From 1549 the island began to be fortified as a defence against the French and Spanish, with barracks for 300 men being built on the island in the late 16th century. For several centuries, the island remained the focal point of the defence of the three original towns that were to become modern Plymouth. In 1665 the Roundhead Robert Lilburne died imprisoned on the island. He had been sentenced to life imprisonment for his part in the Regicide of Charles I. A few years later John Lambert, a Roundhead General, was moved to Drake's Island from Guernsey, where he had been imprisoned since 1662. He never regained his liberty, dying on Drake's Island in the winter of 1683.
Following World War II Drake's Island remained under the administration of the War Office, which, despite having announced in 1956 that it was no longer needed for defence purposes, did not finally vacate the island until 1963, when Plymouth City Council obtained a lease from the Crown with the aim of establishing a youth adventure training centre there. This centre was opened in 1964, the year in which a mains water supply finally reached the island.
On May 1st 1987 the island got its first telephone line, using a cable attached to the mains water pipe. The telephone number was Plymouth 63393. The warden had previously used the Ministry of Defence system. Shortly afterwards, on March 31st 1989, the Mayflower Trust surrendered their lease and sold off the boats and sports equipment. Ownership reverted to the Crown.
Drake's Island Adventure Centre, under the custody of the Mayflower Centre Trust, operated until the surrender of the lease in 1989.
Former Plymouth Argyle chairman, Dan McCauley bought the island for £384,000 from the Crown Estate in 1995. As of 2005 it contains derelict military barracks and buildings from the Napoleonic era, and a MoD radio mast. In 2003, Plymouth City Council turned down a planning application from McCauley to build a hotel and leisure complex replete with helipad.


----------



## PinkMini (Nov 14, 2009)

I seem to remember a thread on Drake's Island on her, or maybe 28DL, some mentalists went across in a blow up boat or something?!


----------



## jonney (Nov 14, 2009)

looks like it would make a great explore. Here's a link to a site with some photo's from it's adventure training days

http://www.cyber-heritage.co.uk/drake/drake.htm


----------



## Timmy (Nov 14, 2009)

PinkMini said:


> I seem to remember a thread on Drake's Island on her, or maybe 28DL, some mentalists went across in a blow up boat or something?!

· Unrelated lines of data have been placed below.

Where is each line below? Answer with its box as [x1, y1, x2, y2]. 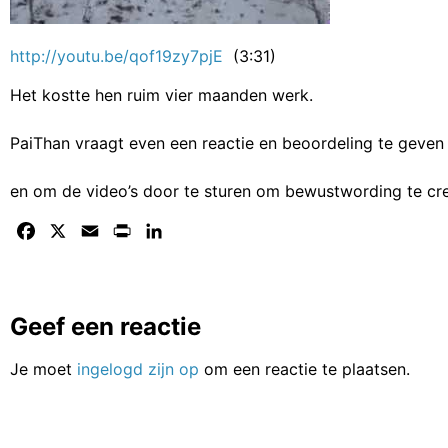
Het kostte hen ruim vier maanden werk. [10, 84, 313, 105]
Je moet [10, 358, 77, 379]
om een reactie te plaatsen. [199, 358, 410, 379]
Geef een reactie [10, 311, 201, 341]
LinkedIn [166, 220, 229, 241]
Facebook [38, 220, 113, 241]
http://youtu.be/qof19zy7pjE [10, 46, 223, 67]
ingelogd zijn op [77, 358, 199, 379]
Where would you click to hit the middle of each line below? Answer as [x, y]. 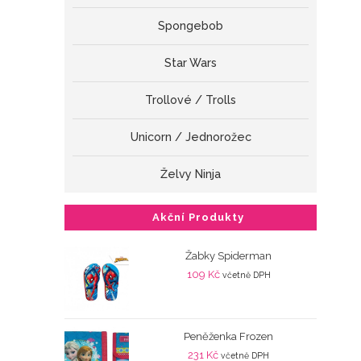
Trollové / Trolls [191, 100]
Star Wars [191, 63]
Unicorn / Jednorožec [191, 137]
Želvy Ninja [191, 174]
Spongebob [191, 26]
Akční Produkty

yes there has been one done before but very poor report it was on the 28dl site and done by oxygen thief...

they did it on a small tender rib (going to and from a larger boat) to keep a lower profile rather than use a massive boat and leave it on the jetty... bearing in mind there is eyes upon this island


----------



## shipwreck (Nov 14, 2009)

jonney said:


> looks like it would make a great explore. Here's a link to a site with some photo's from it's adventure training days
> 
> http://www.cyber-heritage.co.uk/drake/drake.htm




Thanks for that, really interesting to see how it used to look and how much it has deteriorated!


----------



## marcel_911 (Nov 16, 2009)

I remember during a holiday to Devon in the 80's visiting the island on a "Duck" amphibious vehicle like in the picture below. Once on the island people were free to roam around. I only remember some WWII fortifications and tunnels.

I was only in my early teens then and didn't take much notice


----------



## steve_o (Nov 16, 2009)

I need one of them!! 

Whats the Radio-active symbol on the front for? Was it for transport of nuclear items?


----------